The second side of the substrate 14 acts as a partially reflective mirror for the radiant interface detector 10, which will split the coherent radiation 12 into control radiation 22 which is reflected back to the radiation sensor 20 and interference radiation 24. The interference radiation 24 can pass through substrates that are transparent to the selected wavelength of light, such as silicon, quartz or sapphire substrates when using infrared light. A first side of the substrate 14 or a portion thereof can be melted creating a melted surface 26. The melted surface 26 is reflective to the coherent light, such as that from the interference radiation 24. The interference radiation 24 can then be reflected from the back of the melted surface 26 toward the radiation sensor 20. The interference radiation 24 can be reflected along the same path as the control radiation 22 creating a combined radiation 28. The power and the spatial shape, for example the pattern of intensity, of the combined radiation 28 along with the known thickness of the substrate 14, can then be used to determine the depth of the melted surface 26.
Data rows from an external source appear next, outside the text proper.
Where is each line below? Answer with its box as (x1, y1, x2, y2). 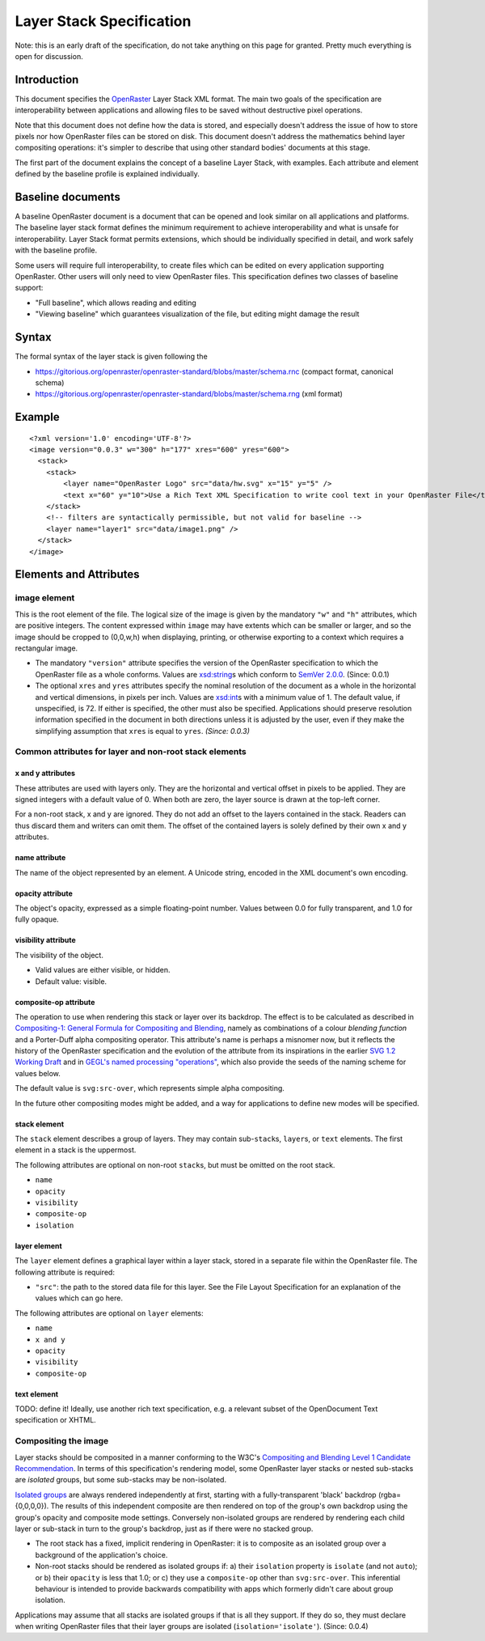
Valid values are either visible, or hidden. (35, 965, 171, 975)
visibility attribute (15, 935, 76, 945)
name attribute (15, 853, 66, 863)
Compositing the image (15, 1435, 109, 1447)
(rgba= (377, 1490, 402, 1499)
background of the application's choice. (35, 1550, 168, 1559)
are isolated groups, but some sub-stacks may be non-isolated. (15, 1475, 226, 1485)
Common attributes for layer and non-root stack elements (15, 746, 247, 757)
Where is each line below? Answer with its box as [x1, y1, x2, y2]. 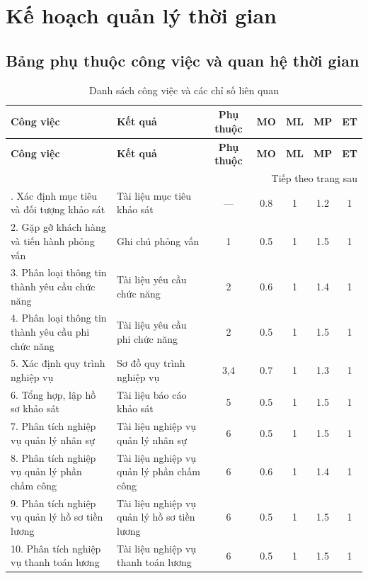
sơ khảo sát [11, 401, 59, 416]
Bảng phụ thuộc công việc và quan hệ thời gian [6, 49, 360, 71]
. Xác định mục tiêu [11, 188, 98, 203]
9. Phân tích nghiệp [11, 495, 96, 510]
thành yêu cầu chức [11, 278, 96, 293]
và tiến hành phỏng [11, 233, 95, 248]
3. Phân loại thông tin [11, 265, 107, 280]
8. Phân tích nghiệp [11, 450, 96, 465]
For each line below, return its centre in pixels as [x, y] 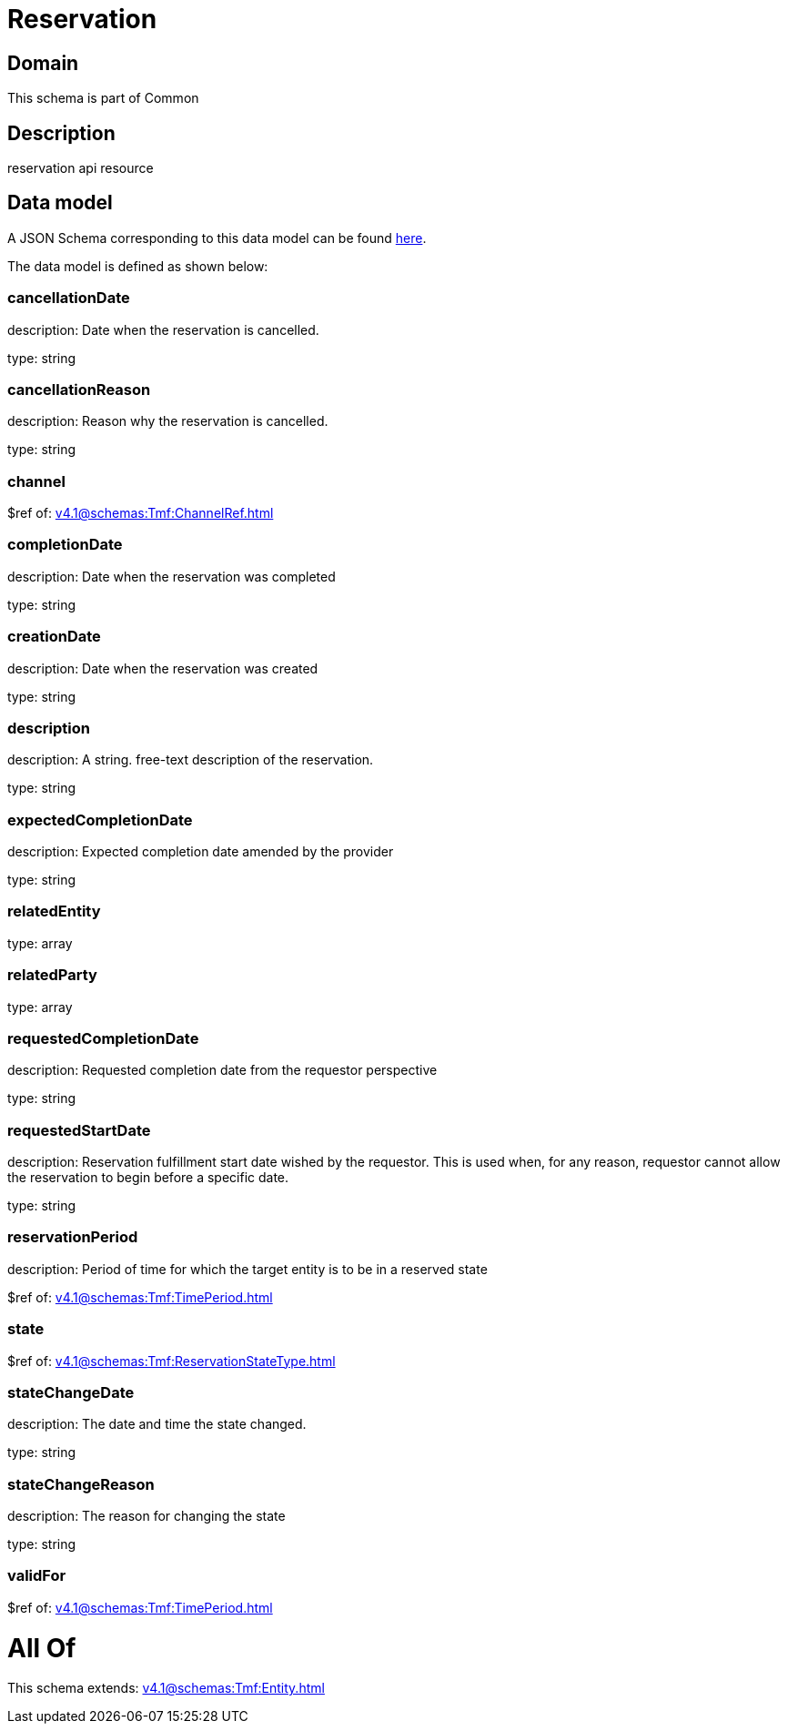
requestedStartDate [79, 1130]
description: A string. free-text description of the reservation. [191, 760]
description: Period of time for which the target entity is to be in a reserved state [248, 1269]
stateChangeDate [71, 1392]
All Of [42, 1648]
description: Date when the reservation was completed [172, 576]
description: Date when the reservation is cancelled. [163, 329]
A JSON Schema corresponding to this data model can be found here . [217, 238]

The radiant interface detector 10 can also include a light selective barrier 25. The light selective barrier 25 can prevent coherent radiation from passing while allowing another coherent radiation to pass freely based on physical characteristics of the radiation, for example a bandpass or long-wavelength pass filter. In one embodiment, the light selective barrier 25 can block the wavelength of coherent radiation, such as a front side laser, without affecting the transmission of interference radiation through.